In response, porn’s defenders point out that pornography is infinitely more varied than critics imagine and imply that opponents are naïve and ignorant of the nuances of the genre. They suggest that the kind of porn that would be acceptable to feminists exists, but that it simply does not cater to all (or most) tastes and kinks, hence it would be undemocratic as well as unrealistic to narrow human sexual arousal to the vanilla flavour that porn’s “Victorian” critics prefer. The fact that all variety of lurid content appeals to porn’s myriad consumers is evidence of innate psycho-sexual drivers in the human subconscious. Efforts by academics and feminists to sanitize this are futile and misguided. Alongside these home truths is the undeniable fact that rape fantasies are shared by both sexes, and females report being aroused by the idea of being the victim of rape and other forms of “violence”. (I can already hear the retort, ”Lots of men have abuse fantasies too!”)

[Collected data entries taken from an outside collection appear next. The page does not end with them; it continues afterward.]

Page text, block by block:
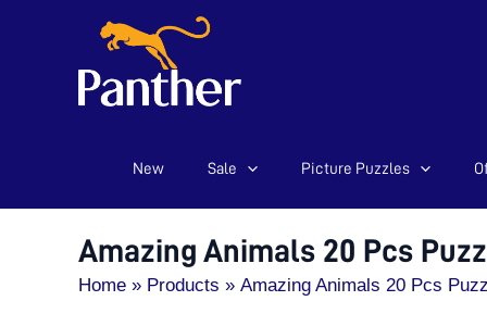
New Sale Picture Puzzles
Amazing Animals 20 Pcs
Home Products Amazing Animals 20 Pcs
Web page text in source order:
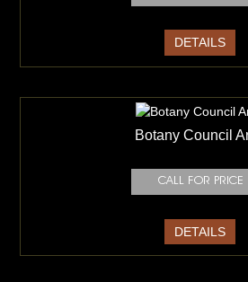
DETAILS
Botany Council
DETAILS
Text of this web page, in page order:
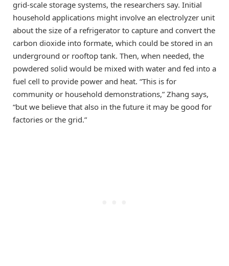
grid-scale storage systems, the researchers say. Initial
household applications might involve an electrolyzer unit
about the size of a refrigerator to capture and convert the
carbon dioxide into formate, which could be stored in an
underground or rooftop tank. Then, when needed, the
powdered solid would be mixed with water and fed into a
fuel cell to provide power and heat. “This is for
community or household demonstrations,” Zhang says,
“but we believe that also in the future it may be good for
factories or the grid.”
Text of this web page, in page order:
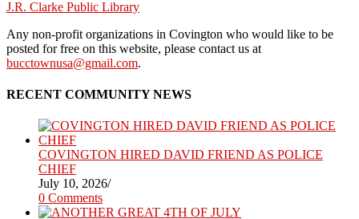
J.R. Clarke Public Library
Any non-profit organizations in Covington who would like to be
posted for free on this website, please contact us at
bucctownusa@gmail.com.
RECENT COMMUNITY NEWS
COVINGTON HIRED DAVID FRIEND AS POLICE
CHIEF
July 10, 2026/
0 Comments
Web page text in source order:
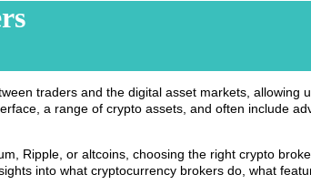
traders and the digital asset markets, allowing
a range of crypto assets, and often include
Ripple, or altcoins, choosing the right crypto
into what cryptocurrency brokers do, what
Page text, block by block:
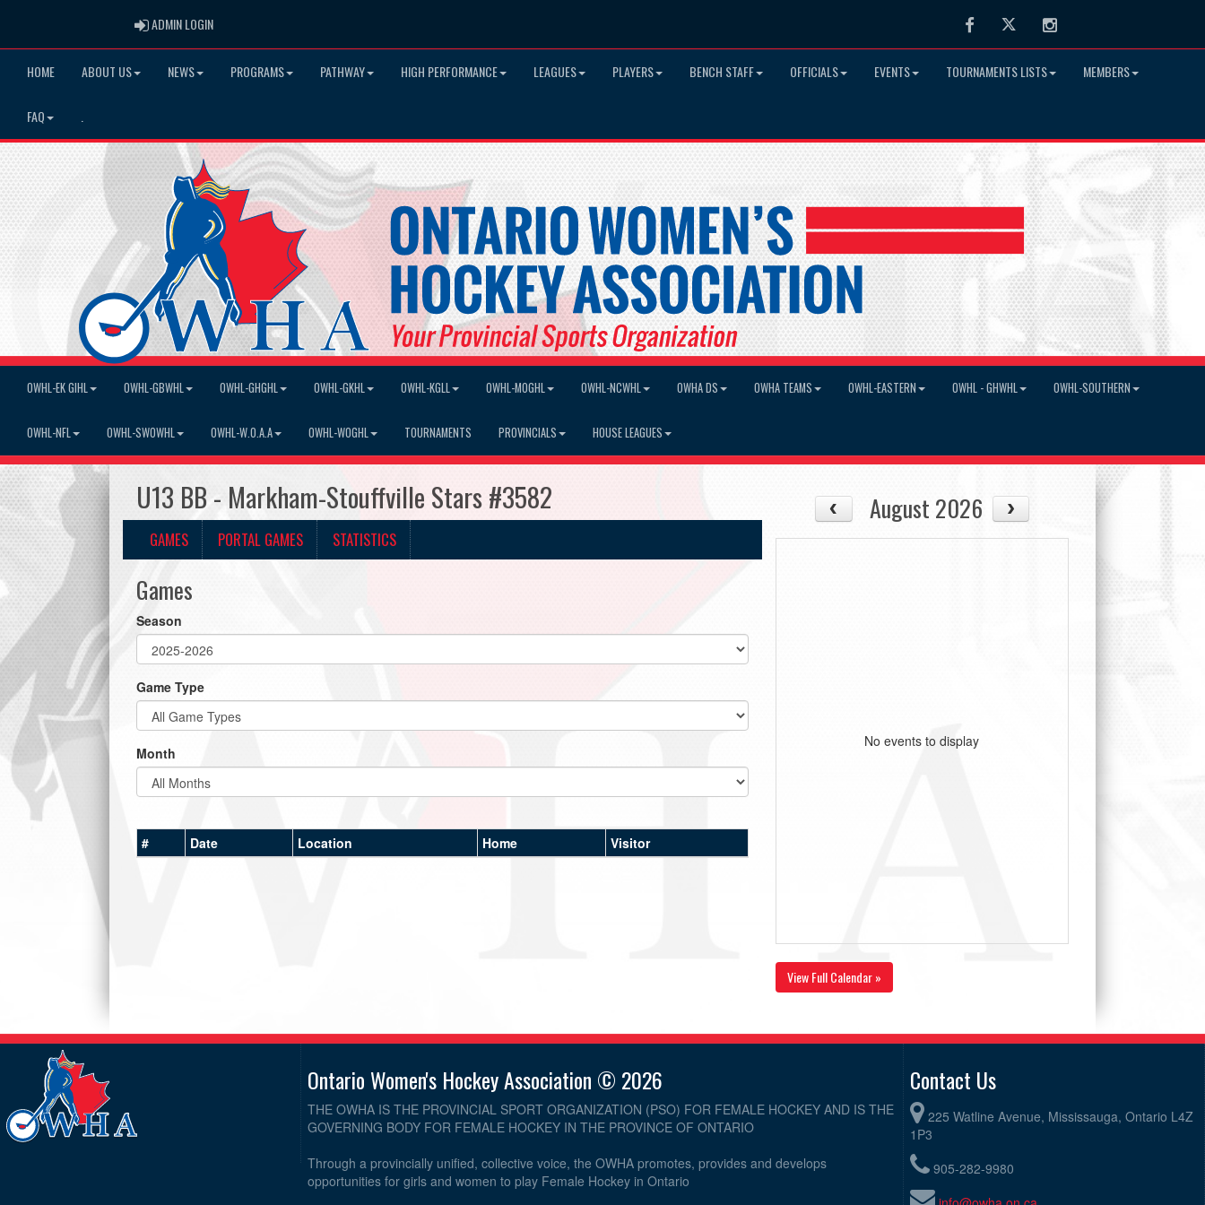
ADMIN LOGINADMIN LOGIN FacebookTwitter Instagram
HOME ABOUT US NEWS PROGRAMS PATHWAY HIGH PERFORMANCE LEAGUES PLAYERS BENCH STAFF OFFICIALS EVENTS TOURNAMENTS LISTS MEMBERS
FAQ
OWHL-EK GIHL OWHL-GBWHL OWHL-GHGHL OWHL-GKHL OWHL-KGLL OWHL-MOGHL OWHL-NCWHL OWHA DS OWHA TEAMS OWHL-EASTERN OWHL - GHWHL OWHL-SOUTHERN
OWHL-NFL OWHL-SWOWHL OWHL-W.O.A.A OWHL-WOGHL TOURNAMENTS PROVINCIALS HOUSE LEAGUES
U13 BB - Markham-Stouffville Stars #3582
GAMES PORTAL GAMES STATISTICS
Games
Season
Game Type
Month
# Date Location Home Visitor
August 2026
No events to display
View Full Calendar »
Ontario Women's Hockey Association © 2026
THE OWHA IS THE PROVINCIAL SPORT ORGANIZATION (PSO) FOR FEMALE HOCKEY AND IS THE
GOVERNING BODY FOR FEMALE HOCKEY IN THE PROVINCE OF ONTARIO
Through a provincially unified, collective voice, the OWHA promotes, provides and develops
opportunities for girls and women to play Female Hockey in Ontario
Contact Us
225 Watline Avenue, Mississauga, Ontario L4Z
1P3
905-282-9980
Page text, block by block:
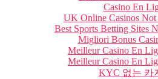
Casino En
UK Online Casinos Not
Best Sports Betting Sites
Migliori Bonus
Meilleur Casino En
Meilleur Casino En
KYC 없는 카

The complaint that porn has a negative impact on others, including those involved in its production, or that it inflicts damage on the wider culture, are dismissed on two grounds. First, grown-ups mutually consent to its production and actors get paid. Secondly, whether the portrayals that dominate the genre are “good” or “bad” is a matter of taste, not of law. In this respect, porn may be compared to “video nasties”, gaming, prostitution, gambling, vaping and other “vices” that are generally viewed as insufficiently harmful to warrant state interference or are viewed as inevitable given the undeniable nature of human desire. Eliminating these behaviours would require purging the desires that underpin them—and this is an unrealistic attempt to whitewash human nature. We may as well try to catch the wind with a net. Repression only leads to even more perverse, and hidden, forms of “outlet” because natural human instincts are irrepressible.
The question whether porn is sufficiently harmful to warrant state interference is not about sexual tastes nor is it about the perversity that lurks within the depths of the human psyche. Nothing is accomplished by sniggering (yet again) at the implied prudishness of feminists because their imaginations cannot (or will not) stretch to accommodate the wildest fantasies of the fetishists in the room, who seem always to delight in shocking listeners with intimations of their most outrageous kinks.
What would really turn me on is pouring a bucket of cold water on the exhibitionists. There will no doubt be opportunities at drinks receptions to thrill listeners with prurient intimations about your personal proclivities. For now, I want to get off on having a serious political discourse with the grown-ups. Porn forces us to ponder the relationship between individual liberty and the state, and the relationship between the private and public spheres.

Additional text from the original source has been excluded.